Ties the pieces together: load the agent library, apply RL weights to pick and
rank specialist agents for the target, compose the single master prompt (the
`meta/orchestrator` playbook + the recon-aware agent catalog + the operating
contract), hand it to the chosen CLI backend with Playwright MCP, then read back
artifacts and feed the RL loop.
"""

import json
import os
from typing import Dict, List, Optional

from . import backends, mcp, models, report
from .agent_loader import AgentLibrary
from .config import RunConfig, PATHS, ensure_dirs
from .rl import RLEngine, outcomes_from_findings


def compose_master_prompt(cfg: RunConfig, lib: AgentLibrary, rl: RLEngine,
                          recon: Optional[dict]) -> str:
    weights = rl.weights() if cfg.use_rl else {}
    ranked = lib.ranked(recon, weights)
    if cfg.max_agents > 0:
        ranked = ranked[:cfg.max_agents]
    agent_index = lib.index_markdown(ranked, weights)
    rl_weights_txt = json.dumps({n: round(weights.get(n, 0.5), 2) for n in ranked[:40]}, indent=0)

    orch = lib.render("orchestrator", cfg.target,
                      recon_json=json.dumps(recon or {}), collaborator=cfg.collaborator) \
        if "orchestrator" in lib.meta else ""

    header = f"""# NeuroSploit v3.3.0 — Autonomous Engagement

You are running an AUTHORIZED, autonomous web penetration test.

TARGET: {cfg.target}
SCOPE: {cfg.scope or cfg.target}
RULES OF ENGAGEMENT: {cfg.rules_of_engagement}
OOB COLLABORATOR: {cfg.collaborator or '(none provided — skip OOB-only confirmations)'}
WORKDIR: {cfg.resolved_workdir()}

You have Playwright MCP (browser automation, JS execution, DOM/network capture,
screenshots) and local shell tools. Use the browser to PROVE client-side
execution; use the collaborator to PROVE blind/OOB issues.

## Specialist agent library
The `agents_md/` directory holds {lib.counts()['vulns']} vulnerability playbooks
and {lib.counts()['meta']} meta playbooks. For each specialist you choose to run,
open its file under `agents_md/vulns/<name>.md`, substitute the target and recon,
and follow its methodology and (strict) anti-false-positive System Prompt.

### Recon-ranked candidate agents (by RL priority)
{agent_index}

### RL priors (higher = historically more productive on similar targets)
{rl_weights_txt}
"""

    contract = f"""
## Required pipeline (follow in order)
1. Run `agents_md/meta/recon.md` → write `results/recon.json`.
2. Re-rank the candidate agents above using recon + RL priors; skip agents with
   no applicable surface.
3. Execute each selected specialist; gather candidate findings WITH evidence.
4. For every candidate: `meta/exploit_validator.md` → `meta/false_positive_filter.md`.
   Discard anything not reproducibly exploitable.
5. Score survivors: `meta/severity_assessor.md` then `meta/impact_evaluator.md`.
6. `meta/reporter.md` → write `results/findings.json` AND `reports/report.md`.
7. `meta/rl_feedback.md` → write/merge `data/rl_state.json`.

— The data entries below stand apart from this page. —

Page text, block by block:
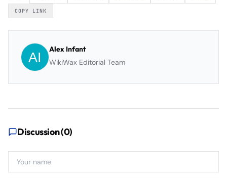
COPY LINK
Alex Infant
WikiWax Editorial Team
Discussion (0)
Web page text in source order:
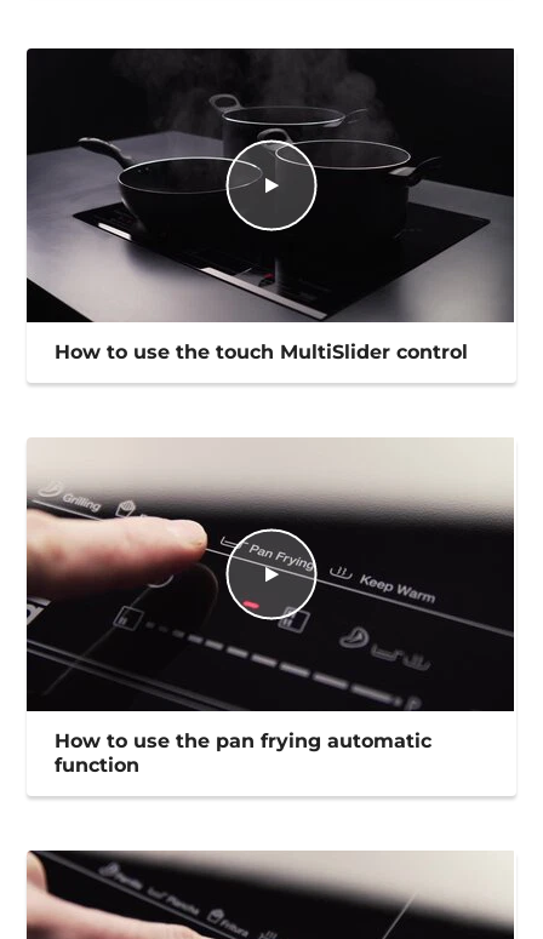
How to use the touch MultiSlider control
How to use the pan frying automatic
function
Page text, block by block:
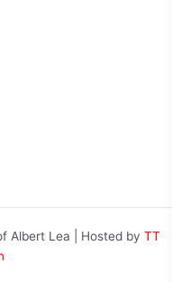
Albert Lea | Hosted by TT
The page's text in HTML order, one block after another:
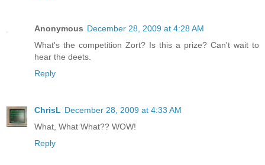
Anonymous December 28, 2009 at 4:28 AM
What's the competition Zort? Is this a prize? Can't wait to
hear the deets.
Reply
ChrisL December 28, 2009 at 4:33 AM
What, What What?? WOW!
Reply
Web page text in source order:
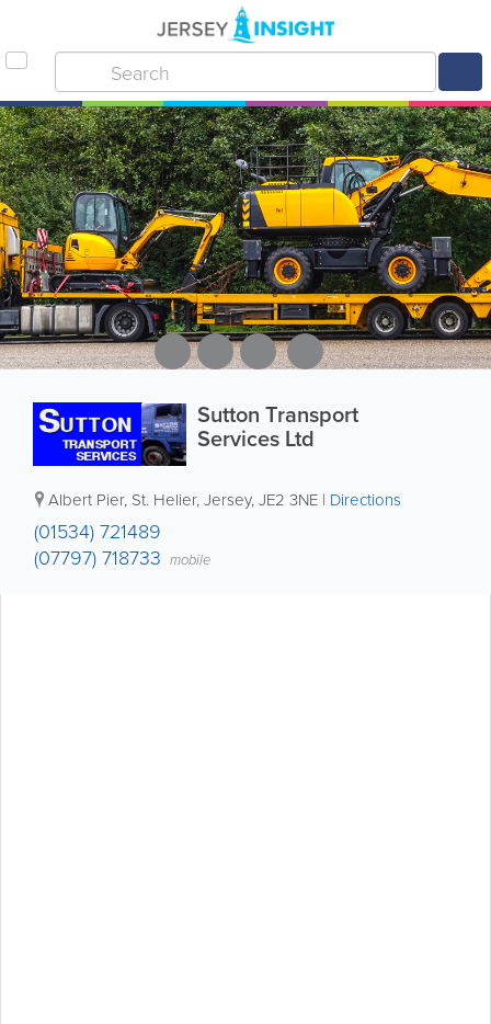
Sutton Transport
Services Ltd
Albert Pier, St. Helier,Jersey,JE2 3NE | Directions
(01534) 721489
(07797) 718733 mobile
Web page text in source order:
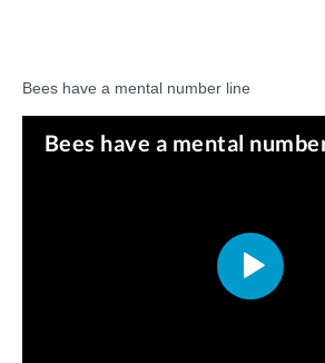
Bees have a mental number line
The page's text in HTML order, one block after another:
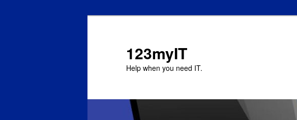
123myIT
Help when you need IT.

## Evidence: screenshots (MANDATORY for confirmed findings)
For every confirmed finding, use Playwright MCP to capture a screenshot proving
the issue (e.g. the executed XSS alert/DOM, the exposed data, the error oracle).
Save it under `{cfg.resolved_workdir()}/shots/<finding-id>.png` and record that
relative path in the finding's `screenshot` field.

## Output contract (MANDATORY)
Write `results/findings.json` as a JSON array of objects:
{{"id","agent","title","severity","cvss","cwe","endpoint","payload","evidence","impact","remediation","confidence","validated","screenshot"}}
Only include findings with `validated: true`. If you find nothing, write `[]`.
Also write `results/agents_ran.json` as a JSON array of the agent names you executed,
and `results/activity.json` as an array of `{{"agent","status","note"}}` task records
so the dashboard can show what was executed.

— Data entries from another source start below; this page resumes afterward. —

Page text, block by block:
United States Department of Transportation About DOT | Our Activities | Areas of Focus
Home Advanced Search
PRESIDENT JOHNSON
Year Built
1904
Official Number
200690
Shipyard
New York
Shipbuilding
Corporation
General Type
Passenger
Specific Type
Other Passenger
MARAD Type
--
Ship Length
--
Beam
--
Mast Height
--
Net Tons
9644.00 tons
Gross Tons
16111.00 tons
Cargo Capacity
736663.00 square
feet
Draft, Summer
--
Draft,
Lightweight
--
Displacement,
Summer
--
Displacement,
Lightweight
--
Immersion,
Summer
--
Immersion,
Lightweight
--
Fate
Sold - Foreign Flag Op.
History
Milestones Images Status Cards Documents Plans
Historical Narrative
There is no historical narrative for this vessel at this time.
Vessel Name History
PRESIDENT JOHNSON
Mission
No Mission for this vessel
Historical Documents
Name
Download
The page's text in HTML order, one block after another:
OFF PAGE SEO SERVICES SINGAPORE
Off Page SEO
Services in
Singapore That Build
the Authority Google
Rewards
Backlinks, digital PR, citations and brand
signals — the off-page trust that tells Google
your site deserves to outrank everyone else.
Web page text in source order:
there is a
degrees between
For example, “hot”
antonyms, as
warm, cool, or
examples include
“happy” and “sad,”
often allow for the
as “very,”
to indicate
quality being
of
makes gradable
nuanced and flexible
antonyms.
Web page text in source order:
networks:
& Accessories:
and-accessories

Stay strictly in scope. Never run destructive/DoS payloads unless ROE permits.
Report ONLY proven, reproducible findings.
"""
    return "\n".join(x for x in (header, orch, contract) if x.strip())


def collect_results(workdir: str) -> Dict:
    collected = {"findings": [], "agents_ran": [], "activity": []}
    files = {"findings.json": "findings", "agents_ran.json": "agents_ran",
             "activity.json": "activity"}
    # The backend may write under results/<slug>/ or results/ — check both.
    for base in (workdir, PATHS["results"]):
        for name, sink in files.items():
            p = os.path.join(base, name)
            if not collected[sink] and os.path.exists(p):
                try:
                    collected[sink] = json.load(open(p, encoding="utf-8"))
                except Exception:
                    pass
    return collected


def run_engagement(cfg: RunConfig, recon: Optional[dict] = None,
                   progress=lambda m: None) -> Dict:
    ensure_dirs()
    workdir = cfg.resolved_workdir()
    os.makedirs(workdir, exist_ok=True)

    lib = AgentLibrary(PATHS["agents"])
    rl = RLEngine(PATHS["rl_state"])
    progress(f"Loaded {lib.counts()['total']} agents "
             f"({lib.counts()['vulns']} vuln / {lib.counts()['meta']} meta)")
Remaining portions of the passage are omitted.